2. Basic principles of recognition

        One of the core is to use OpenCV (Open source Computer Vision Library) , which is an open source computer vision library for image processing.

It is a set of open source API function library         about computer vision . This means, (1) Whether it is scientific research or commercial application, it can be used for development; (2) The source code of all API functions is public, and you can see the program steps of its internal implementation ;(3) You can modify the source code of OpenCV to compile and generate the specific API functions you need. However, as a library, what it provides is only the API of some commonly used, classic, and popular algorithms.

        A typical computer vision algorithm generally includes the following steps:

  1. data collection
  2. preprocessing
  3. feature extraction
  4. feature selection
  5. Classifier design and training
  6. Classification

For these six parts, OpenCV provides APIs for developers to call.

        The second core is to use Keras to build a convolutional neural network .

        Keras is a relatively good entry framework for artificial intelligence. It is an advanced Python neural network framework that has been added to TensorFlow as its default framework, providing a more advanced API for TensorFlow.

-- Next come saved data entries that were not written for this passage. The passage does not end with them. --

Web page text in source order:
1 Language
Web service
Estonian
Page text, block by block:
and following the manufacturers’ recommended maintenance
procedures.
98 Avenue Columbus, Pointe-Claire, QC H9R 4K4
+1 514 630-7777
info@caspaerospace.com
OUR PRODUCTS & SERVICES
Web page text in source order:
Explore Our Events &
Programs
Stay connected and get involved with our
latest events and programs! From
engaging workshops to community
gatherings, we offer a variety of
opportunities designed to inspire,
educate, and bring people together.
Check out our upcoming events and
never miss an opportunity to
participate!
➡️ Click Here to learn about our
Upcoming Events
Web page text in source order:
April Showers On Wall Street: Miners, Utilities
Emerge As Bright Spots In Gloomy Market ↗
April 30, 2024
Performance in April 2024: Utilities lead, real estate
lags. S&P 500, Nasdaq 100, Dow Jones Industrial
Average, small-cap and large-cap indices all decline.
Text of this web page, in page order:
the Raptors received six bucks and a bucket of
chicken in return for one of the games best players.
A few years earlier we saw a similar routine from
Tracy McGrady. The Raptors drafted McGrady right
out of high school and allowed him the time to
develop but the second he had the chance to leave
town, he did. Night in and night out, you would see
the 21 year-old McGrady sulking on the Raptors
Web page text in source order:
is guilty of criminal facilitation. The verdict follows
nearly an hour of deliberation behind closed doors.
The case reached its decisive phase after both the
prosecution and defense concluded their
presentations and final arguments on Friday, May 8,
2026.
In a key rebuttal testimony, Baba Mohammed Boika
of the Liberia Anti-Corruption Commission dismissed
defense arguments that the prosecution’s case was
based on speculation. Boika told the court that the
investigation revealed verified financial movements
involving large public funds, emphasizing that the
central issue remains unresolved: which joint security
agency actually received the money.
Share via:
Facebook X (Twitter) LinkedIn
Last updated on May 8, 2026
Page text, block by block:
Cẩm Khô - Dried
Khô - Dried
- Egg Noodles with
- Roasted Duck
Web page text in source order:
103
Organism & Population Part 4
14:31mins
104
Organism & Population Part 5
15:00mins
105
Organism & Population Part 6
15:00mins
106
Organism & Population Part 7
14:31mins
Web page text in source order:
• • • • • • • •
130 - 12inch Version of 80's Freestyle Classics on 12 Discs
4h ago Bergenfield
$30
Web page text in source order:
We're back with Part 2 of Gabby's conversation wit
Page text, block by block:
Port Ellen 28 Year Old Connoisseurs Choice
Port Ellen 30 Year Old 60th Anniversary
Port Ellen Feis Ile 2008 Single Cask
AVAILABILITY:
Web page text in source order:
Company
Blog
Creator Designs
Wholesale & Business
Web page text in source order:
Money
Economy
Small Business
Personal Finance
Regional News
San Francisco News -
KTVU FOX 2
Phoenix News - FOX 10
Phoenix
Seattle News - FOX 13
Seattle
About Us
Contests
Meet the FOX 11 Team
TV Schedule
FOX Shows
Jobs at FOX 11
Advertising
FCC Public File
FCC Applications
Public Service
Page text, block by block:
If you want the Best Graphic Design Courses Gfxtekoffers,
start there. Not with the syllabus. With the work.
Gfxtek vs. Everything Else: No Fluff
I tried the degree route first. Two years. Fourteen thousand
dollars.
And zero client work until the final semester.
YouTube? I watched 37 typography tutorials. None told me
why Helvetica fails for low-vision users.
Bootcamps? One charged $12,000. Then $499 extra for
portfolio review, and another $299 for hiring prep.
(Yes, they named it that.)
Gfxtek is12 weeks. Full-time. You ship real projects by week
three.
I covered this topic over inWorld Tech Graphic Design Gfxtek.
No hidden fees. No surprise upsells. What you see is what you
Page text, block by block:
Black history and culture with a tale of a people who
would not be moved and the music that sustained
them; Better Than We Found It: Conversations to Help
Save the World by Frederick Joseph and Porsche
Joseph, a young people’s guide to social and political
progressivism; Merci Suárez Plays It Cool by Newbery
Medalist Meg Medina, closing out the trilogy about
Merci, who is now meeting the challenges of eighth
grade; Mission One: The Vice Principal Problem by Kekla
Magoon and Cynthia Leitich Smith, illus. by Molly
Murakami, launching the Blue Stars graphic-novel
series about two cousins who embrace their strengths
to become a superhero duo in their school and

        If TensorFlow is compared to Java or C++ in the programming world, then Keras is the Python in the programming world. As a high-level package of TensorFlow , it can be used in conjunction with TensorFlow to quickly build models.

        And Keras is officially supported by TensorFlow. When there is an available GPU on the machine, the code will automatically call the GPU for parallel computing, which is very powerful!

3. Run and test

Step 1: Collect facial feature data of yourself and others (note that you need to turn on the computer camera, otherwise an error will be reported!)

 

Step 2: Perform 10 rounds of face data model training

Step 3: Face recognition and comparison test

The picture above is me (blogger Aricl.), and the picture below is my roommate (unknown face). It can be seen that the accuracy of face recognition is still good!


4. Analysis and Summary

        This time, by building a face recognition model based on convolutional neural network and Keras , the basic principle of implementation is: refer to the OpenCV library in Python , call the face classifier in it , and then call the computer's camera to read single-frame data in a loop . Perform real-time face detection, frame the face, and mark the information.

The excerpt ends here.